The new parliament, elected on Oct. 9, has four months to complete its work on the budget.


EBRD Revises Forecasts
The European Bank for Reconstruction and Development (EBRD), which assists countries in transition, has sharply revised its economic forecasts downward, including for Poland.

The bank’s 2012 GDP growth projection for postcommunist countries was revised down in mid-October from 4.4 percent to 3.2 percent as a result of worse growth prospects for Central and Southeastern Europe. Russia and the Commonwealth of Independent States (CIS) are still expected to fare relatively well next year, with Russia’s growth rate estimated at 4.2 percent.

The main reason behind the downward revision for Central Europe is the continued debt crisis in the eurozone, the EBRD said.

The bank projects that the Polish economy will grow by 3.7 percent this year and just 2.2 percent next year. Estonia’s growth is expected to slow sharply from 7.5 percent this year to 2.6 percent next year, while Hungary’s GDP is expected to grow by a mere 0.5 percent in 2012. The biggest downward revision in the economic growth forecasts is for Slovakia. In July, the EBRD projected that the Slovak economy would grow by 4.1 percent in 2012; now the expected growth figure is a mere 1.1 percent. Alongside Hungary, Slovakia is the country most vulnerable to the crisis in the eurozone, according to the EBRD.

Slovakia’s exports to the eurozone account for 34 percent of its GDP, while the figure for Poland is only 17 percent. Additionally, Slovakia’s debt owed to other eurozone countries accounts for 34 percent of its GDP, while foreign investment from these countries accounts for 50 percent of Slovakia’s GDP.

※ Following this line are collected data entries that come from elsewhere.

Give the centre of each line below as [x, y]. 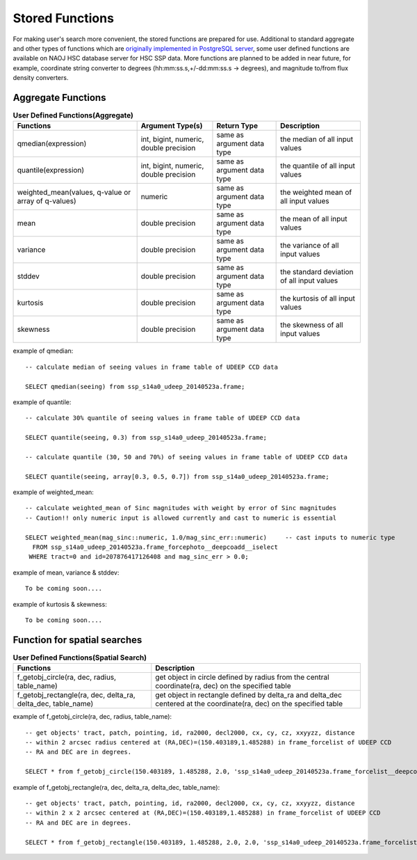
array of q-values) [47, 201]
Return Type [237, 126]
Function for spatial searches [77, 640]
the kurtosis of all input [318, 298]
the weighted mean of [316, 193]
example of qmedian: [43, 351]
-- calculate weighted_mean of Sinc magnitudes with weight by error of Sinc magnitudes [181, 508]
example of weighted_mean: [53, 492]
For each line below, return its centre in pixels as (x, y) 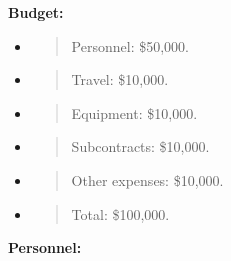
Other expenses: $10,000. (147, 179)
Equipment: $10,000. (134, 112)
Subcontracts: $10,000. (140, 146)
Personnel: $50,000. (130, 45)
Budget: (36, 12)
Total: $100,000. (120, 213)
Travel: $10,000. (120, 79)

Poland’s economy, in turn, strongly relies on domestic demand and has consequently been more resistant to the slowdown in the eurozone, according to EBRD economists. After the October elections, additional measures need to be taken in Poland to reduce the government deficit, the EBRD says. The Polish government wants to reduce the deficit to 2.9 percent of the GDP next year. Last year, the deficit stood at 7.9 percent of the GDP.